Explainable properties of GLM are shown in Table 3.4.

Table 3.4 Explainable properties of GLM

3.7.5 Generalized Additive Models

The assumption in all linear models is that the increase or decrease defined by the coefficient for that feature will be the same irrespective of the values. This assumption may not be true for many real-world applications where at the feature level, one may need a non-linear interaction. Generalized Additive Models (GAMs) are one of the ways to model the non-linear relationships by modifying GLMs [HT90a]. It is given by

$$\displaystyle \begin{aligned} g({\mathop{\mathbb{E}}}(y|\mathbf{x}))= {\mathbf{w}}_{0} + f_{1}({\mathbf{x}}_{1}) + \dots + f_{d}({\mathbf{x}}_{d}) \end{aligned} $$
(3.20)

The equation generalizes the GLM equation where the generic function f i(x i) replaces the linear term w i x i. It gives the flexibility for non-linear interaction between the feature x i and the output but still uses summation to capture overall feature impact. One easy way is to model the interactions as higher order polynomials at the feature level to capture non-linear relationship. Splines are piecewise polynomial curves, joining two or more polynomial curves, and can be generally used as the non-linear functions. A smoothing spline adds a constraint to the minimization problem such that the function f(x i) is twice differentiable and has a smoothing parameter λ that is like a penalty or regularization and the general equation for minimization is given as

$$\displaystyle \begin{aligned} MSE= \frac{1}{N}\sum_{i=0}^{n}{({y_{i}-f(x_{i})})^2} + \lambda \int{f''(x)}^2dx \end{aligned} $$
(3.21)

The output from a GAM is less interpretable as it does not have coefficients like others but λ values for different feature fits as shown in Fig. 3.22. Normally, partial dependence plot (which is graphical), where the output is plotted against the fitted function for a feature as shown in Fig. 3.23, is used to understand individual feature mappings to the non-linear or linear functions.

Fig. 3.22
figure 22

Linear generalized additive models on the insurance dataset

Fig. 3.23
figure 23

Linear generalized additive partial dependence plots for features age, bmi, children and smoker with mean and 95% confidence interval bounds

Observations:

  • The preprocessed dataset is reduced to only four features –age, bmi, children, smoker_yes.
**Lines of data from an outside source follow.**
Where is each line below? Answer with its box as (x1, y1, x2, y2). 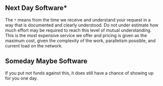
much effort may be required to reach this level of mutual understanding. (5, 27, 152, 33)
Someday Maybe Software (5, 57, 88, 65)
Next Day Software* (5, 4, 68, 12)
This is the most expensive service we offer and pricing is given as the (5, 32, 147, 38)
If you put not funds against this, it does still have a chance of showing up (5, 70, 154, 76)
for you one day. (5, 75, 38, 81)
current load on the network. (5, 43, 63, 48)
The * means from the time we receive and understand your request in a (5, 17, 151, 22)
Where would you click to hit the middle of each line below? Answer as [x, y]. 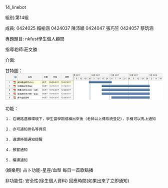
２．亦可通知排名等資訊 [26, 129]
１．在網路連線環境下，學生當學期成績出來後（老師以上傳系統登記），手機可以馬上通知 [80, 119]
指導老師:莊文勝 [21, 49]
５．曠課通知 [16, 160]
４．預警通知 [16, 150]
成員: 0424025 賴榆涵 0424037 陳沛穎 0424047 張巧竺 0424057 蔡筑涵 [79, 28]
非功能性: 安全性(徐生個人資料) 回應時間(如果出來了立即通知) [67, 181]
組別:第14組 [17, 17]
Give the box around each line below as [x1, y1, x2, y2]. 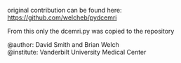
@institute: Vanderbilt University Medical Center [7, 48, 147, 56]
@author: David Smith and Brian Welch [7, 41, 119, 48]
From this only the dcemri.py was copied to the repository [7, 27, 175, 35]
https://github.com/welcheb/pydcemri [7, 13, 117, 22]
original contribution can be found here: [7, 6, 122, 14]
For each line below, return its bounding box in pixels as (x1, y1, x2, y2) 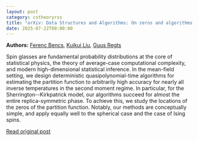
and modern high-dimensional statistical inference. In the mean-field (6, 66, 174, 73)
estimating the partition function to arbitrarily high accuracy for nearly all (6, 79, 184, 86)
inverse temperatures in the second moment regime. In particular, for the (6, 84, 184, 92)
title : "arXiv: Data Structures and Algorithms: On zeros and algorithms (6, 20, 193, 26)
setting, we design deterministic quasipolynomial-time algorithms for (6, 72, 175, 79)
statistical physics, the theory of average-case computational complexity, (6, 59, 186, 67)
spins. (6, 117, 21, 124)
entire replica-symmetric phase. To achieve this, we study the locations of (6, 98, 188, 105)
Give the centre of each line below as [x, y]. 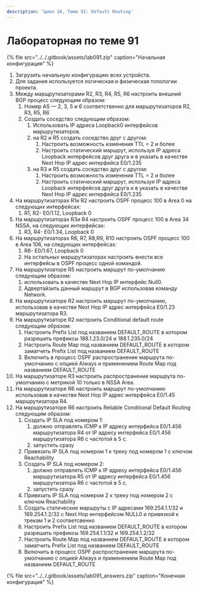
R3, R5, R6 [37, 112]
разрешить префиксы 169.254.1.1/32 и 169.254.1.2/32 [89, 533]
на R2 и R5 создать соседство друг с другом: [90, 138]
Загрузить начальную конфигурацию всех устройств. [83, 75]
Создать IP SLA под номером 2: [64, 463]
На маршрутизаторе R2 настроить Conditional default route [89, 319]
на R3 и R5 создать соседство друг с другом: [90, 169]
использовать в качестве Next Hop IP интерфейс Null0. [93, 282]
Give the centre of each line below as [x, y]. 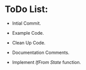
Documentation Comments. [40, 52]
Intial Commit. [27, 23]
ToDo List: [27, 9]
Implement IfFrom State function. [47, 62]
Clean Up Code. [29, 43]
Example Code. [28, 33]
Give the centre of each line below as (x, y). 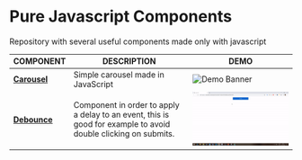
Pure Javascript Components (120, 17)
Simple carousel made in (119, 75)
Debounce (33, 120)
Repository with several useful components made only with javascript (138, 41)
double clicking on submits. (124, 134)
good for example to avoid (122, 124)
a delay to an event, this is (121, 115)
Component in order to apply (126, 105)
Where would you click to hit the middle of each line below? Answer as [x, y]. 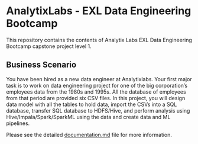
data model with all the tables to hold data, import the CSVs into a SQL [92, 104]
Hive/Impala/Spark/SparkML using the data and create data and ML [88, 117]
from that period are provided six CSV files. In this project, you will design [96, 98]
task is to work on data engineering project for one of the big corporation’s [97, 85]
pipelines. [18, 123]
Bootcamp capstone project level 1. [49, 46]
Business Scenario [41, 65]
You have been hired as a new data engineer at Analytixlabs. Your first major [99, 79]
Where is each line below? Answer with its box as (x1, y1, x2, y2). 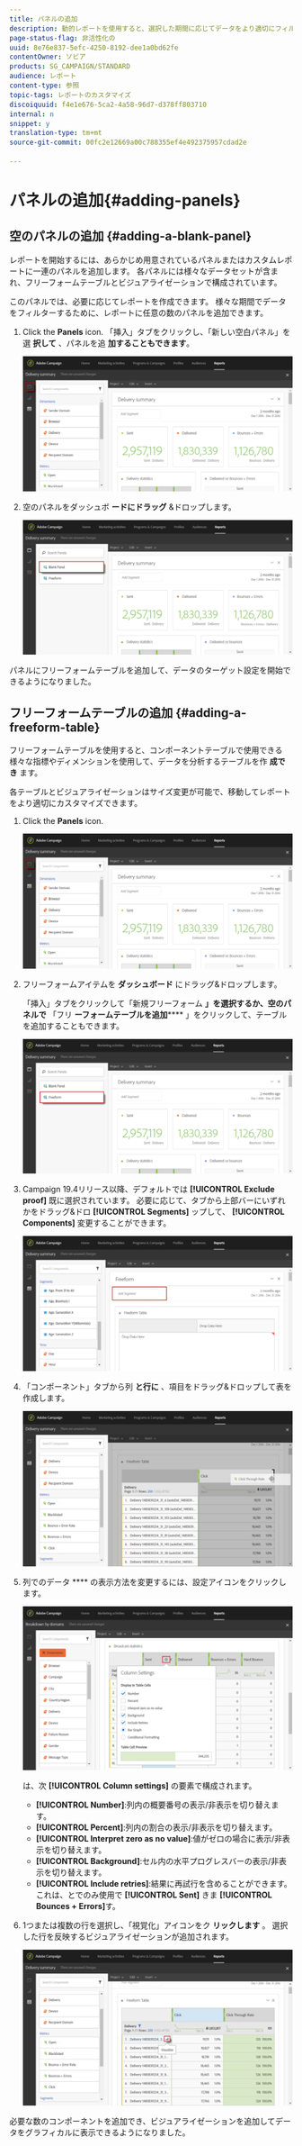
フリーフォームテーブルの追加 (9, 705, 173, 720)
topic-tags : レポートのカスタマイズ (9, 90, 132, 99)
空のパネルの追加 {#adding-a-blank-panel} (9, 229, 252, 244)
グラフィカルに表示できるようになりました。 (24, 2126, 191, 2138)
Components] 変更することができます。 (22, 1218, 172, 1228)
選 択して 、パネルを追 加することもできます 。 (22, 338, 195, 349)
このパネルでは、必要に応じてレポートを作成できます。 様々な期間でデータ (9, 295, 287, 306)
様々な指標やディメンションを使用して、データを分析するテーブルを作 (9, 756, 268, 766)
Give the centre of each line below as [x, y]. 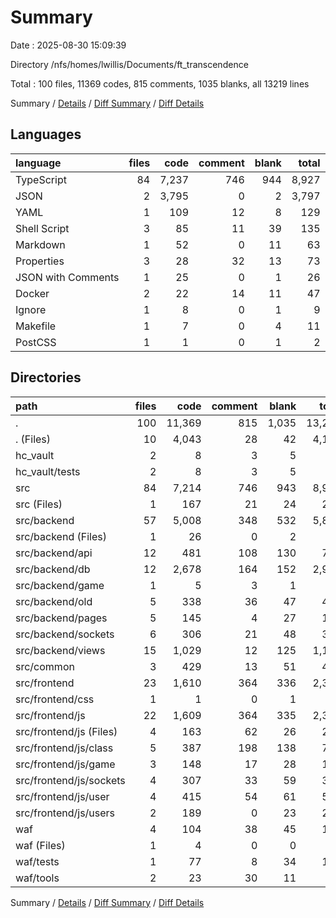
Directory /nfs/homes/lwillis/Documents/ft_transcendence [129, 64]
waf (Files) [40, 845]
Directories [46, 377]
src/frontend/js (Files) [66, 731]
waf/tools [37, 878]
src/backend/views [60, 650]
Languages [46, 134]
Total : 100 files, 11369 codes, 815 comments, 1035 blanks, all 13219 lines [160, 83]
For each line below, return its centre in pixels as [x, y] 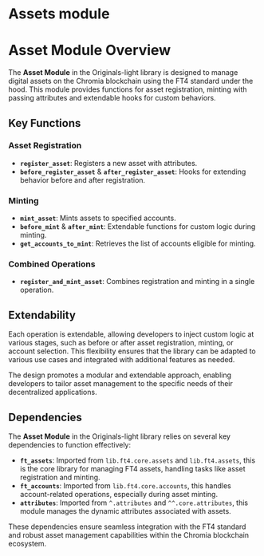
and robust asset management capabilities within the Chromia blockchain [129, 535]
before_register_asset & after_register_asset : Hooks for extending [133, 172]
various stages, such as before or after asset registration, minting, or [121, 343]
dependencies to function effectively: [70, 445]
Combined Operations [52, 264]
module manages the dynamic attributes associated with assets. [125, 511]
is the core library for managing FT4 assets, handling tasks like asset [132, 469]
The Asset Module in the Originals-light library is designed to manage [123, 73]
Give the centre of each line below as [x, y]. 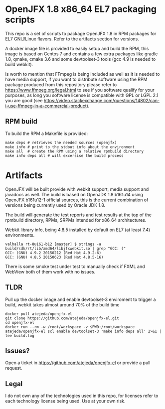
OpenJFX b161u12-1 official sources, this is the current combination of [77, 200]
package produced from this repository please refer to [61, 84]
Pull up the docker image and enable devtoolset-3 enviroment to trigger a [81, 299]
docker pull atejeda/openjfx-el [39, 314]
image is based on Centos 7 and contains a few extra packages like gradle [82, 54]
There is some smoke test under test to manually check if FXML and [75, 266]
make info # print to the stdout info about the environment [70, 147]
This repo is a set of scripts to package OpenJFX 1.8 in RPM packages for [81, 33]
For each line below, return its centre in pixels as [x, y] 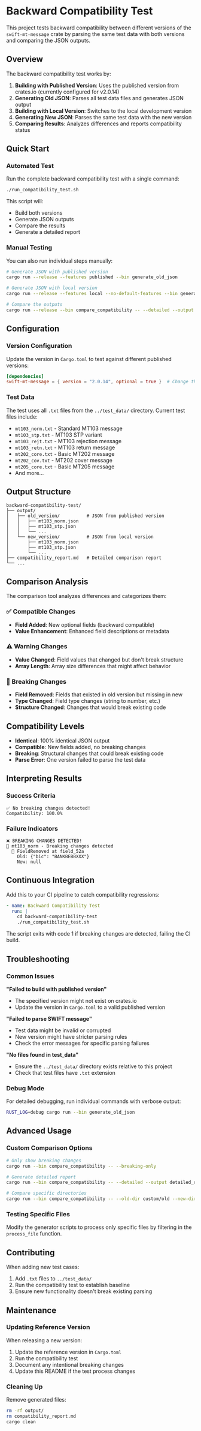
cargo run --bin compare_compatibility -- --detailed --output [87, 1183]
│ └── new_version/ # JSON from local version [80, 537]
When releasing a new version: [44, 1340]
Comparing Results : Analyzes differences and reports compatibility [98, 124]
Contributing [31, 1253]
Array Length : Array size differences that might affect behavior [93, 666]
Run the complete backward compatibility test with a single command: [93, 179]
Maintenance [31, 1310]
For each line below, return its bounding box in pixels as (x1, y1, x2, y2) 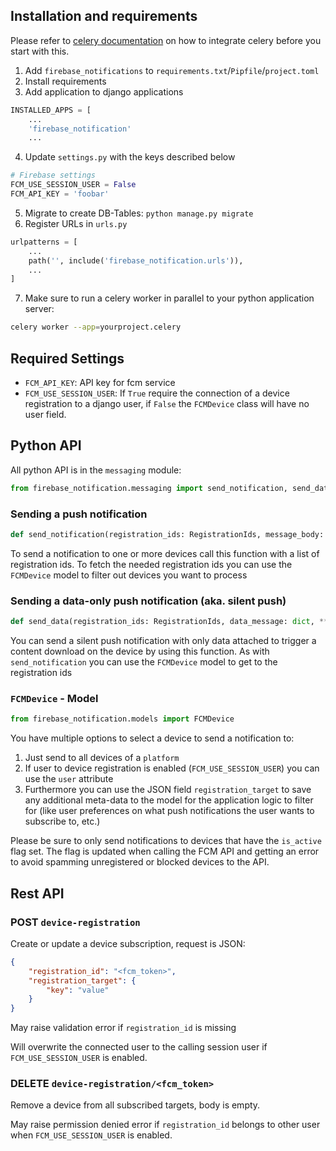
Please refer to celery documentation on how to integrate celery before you (10, 34, 322, 46)
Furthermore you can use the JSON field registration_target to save (24, 784, 312, 796)
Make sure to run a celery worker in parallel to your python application (24, 292, 315, 304)
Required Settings (10, 350, 125, 367)
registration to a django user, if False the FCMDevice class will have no (24, 398, 310, 409)
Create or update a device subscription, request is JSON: (10, 937, 246, 949)
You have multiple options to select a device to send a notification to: (10, 732, 295, 744)
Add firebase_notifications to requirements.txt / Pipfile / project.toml (24, 64, 320, 76)
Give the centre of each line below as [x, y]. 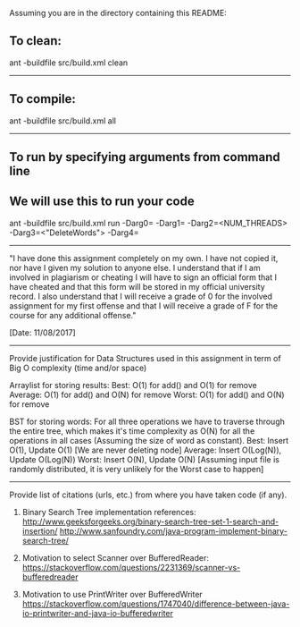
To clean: [36, 41]
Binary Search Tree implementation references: [109, 512]
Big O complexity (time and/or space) [78, 368]
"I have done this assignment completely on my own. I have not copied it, [144, 258]
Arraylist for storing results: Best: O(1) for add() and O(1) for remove [133, 385]
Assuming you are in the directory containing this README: [118, 13]
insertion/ [40, 530]
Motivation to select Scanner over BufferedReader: [116, 557]
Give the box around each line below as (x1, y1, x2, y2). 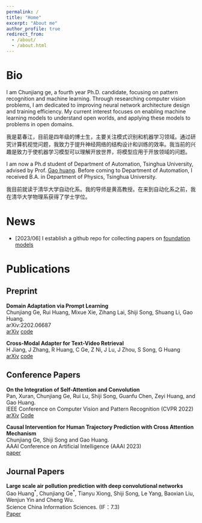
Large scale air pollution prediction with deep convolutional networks (6, 483, 183, 490)
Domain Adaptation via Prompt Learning (6, 302, 109, 309)
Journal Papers (6, 466, 65, 476)
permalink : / (6, 8, 39, 15)
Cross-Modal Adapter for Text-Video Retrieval (6, 339, 124, 347)
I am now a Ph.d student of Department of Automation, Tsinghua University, (6, 160, 194, 167)
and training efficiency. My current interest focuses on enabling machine (6, 107, 186, 115)
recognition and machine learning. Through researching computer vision (6, 95, 186, 102)
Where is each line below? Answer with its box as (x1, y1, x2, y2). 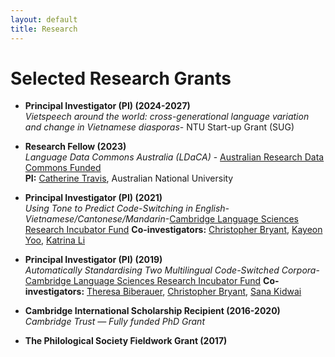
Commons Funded (24, 162, 102, 174)
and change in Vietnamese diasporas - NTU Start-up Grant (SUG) (24, 121, 295, 133)
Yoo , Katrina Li (24, 234, 86, 246)
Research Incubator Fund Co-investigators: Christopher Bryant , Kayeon (24, 224, 323, 236)
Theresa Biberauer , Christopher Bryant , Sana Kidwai (86, 286, 302, 298)
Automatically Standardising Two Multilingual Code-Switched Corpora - (24, 264, 320, 276)
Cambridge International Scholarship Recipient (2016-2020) (24, 305, 281, 317)
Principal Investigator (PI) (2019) (24, 254, 163, 266)
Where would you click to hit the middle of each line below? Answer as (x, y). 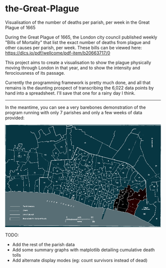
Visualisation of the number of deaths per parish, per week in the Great (77, 22)
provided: (15, 118)
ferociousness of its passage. (35, 73)
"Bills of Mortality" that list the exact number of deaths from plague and (78, 42)
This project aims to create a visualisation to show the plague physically (78, 62)
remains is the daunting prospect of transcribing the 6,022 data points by (80, 88)
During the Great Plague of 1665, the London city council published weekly (81, 37)
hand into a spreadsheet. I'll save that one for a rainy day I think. (70, 93)
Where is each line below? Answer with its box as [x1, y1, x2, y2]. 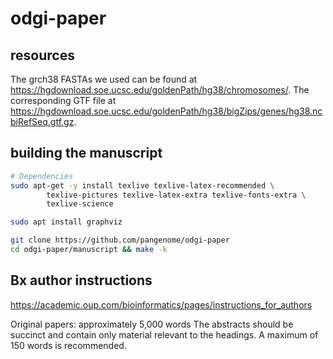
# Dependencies [10, 171, 74, 181]
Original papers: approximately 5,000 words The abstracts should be [10, 318, 294, 330]
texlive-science [46, 199, 114, 209]
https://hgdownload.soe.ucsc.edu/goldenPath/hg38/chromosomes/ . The [10, 84, 310, 96]
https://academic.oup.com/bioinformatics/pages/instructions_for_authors [10, 298, 313, 311]
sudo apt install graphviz [10, 217, 123, 227]
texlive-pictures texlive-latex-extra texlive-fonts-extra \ [46, 190, 307, 200]
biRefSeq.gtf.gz [10, 116, 75, 127]

  • Linear GAM with 10 splines is chosen after doing a grid search for various linear, splines, and factor terms.

  • Figure 3.22 shows fitting various functions for each feature and their statistical significance in the Sig. Code column. Every feature function is statistically significant.

  • The partial dependence plot as shown in Fig. 3.23 show how splines actually capture the non-linear relationships in a smooth way especially for children. It also shows how the age, children, and bmi have positive correlation to the insurance charges and thus provides the needed explainability.

Explainable properties of GAM are shown in Table 3.5.

Table 3.5 Explainable properties of GAM

3.7.6 Naive Bayes

Naive Bayes is one of the simplest algorithms based on the Bayes theorem [RN09]. There are many advantages to Naive Bayes, such as simplicity, explainability, speed, and ability to learn from few examples. The hypothesis in general Bayes equation for a binary classification y i ∈ (0, 1) is given by

$$\displaystyle \begin{aligned} h_{Bayes}(\mathbf{x)}= \operatorname*{\mbox{arg max}}_{y \in (0,1)}P(X=\mathbf{x}|Y=y)P(Y=y) \end{aligned} $$
(3.22)

In Naive Bayes, there is an assumption of independence between the features. So, for d dimensions, the equation simplifies as

$$\displaystyle \begin{aligned} h_{Bayes}(\mathbf{x}) = \operatorname*{\mbox{arg max}}_{y \in (0,1)}P(Y=y)\prod_{j=1}^{d}P(X_{j}=x_{i}|Y=y) \end{aligned} $$
(3.23)

As a result, training and estimating parameters of Naive Bayes just measures two quantities, the priors for the class P(Y = y) and the conditional for each feature P(X j = x j|Y = y) given the class or the label.

A dataset that has continuous features can be discretized using many known techniques [Gar+12]. Also, many implementations also assume a Gaussian distribution and the probability distribution is given by

$$\displaystyle \begin{aligned} P(X=\mathbf{x}|Y=y)= \frac{1}{\sqrt{2 \pi {\sigma_Ik}^2} }e^{\frac{({x- \mu_ik })^2}{{\sigma_ik}^2}} \end{aligned} $$
(3.24)

Figure 3.24 shows output of Gaussian Naive Bayes for the diabetes dataset, where the mean and standard deviations for each class are estimated from the training data for each feature and class.

Fig. 3.24
figure 24

Gaussian Naive Bayes on diabetes dataset

The independence assumption in Naive Bayes contributes to its simplicity and interpretability.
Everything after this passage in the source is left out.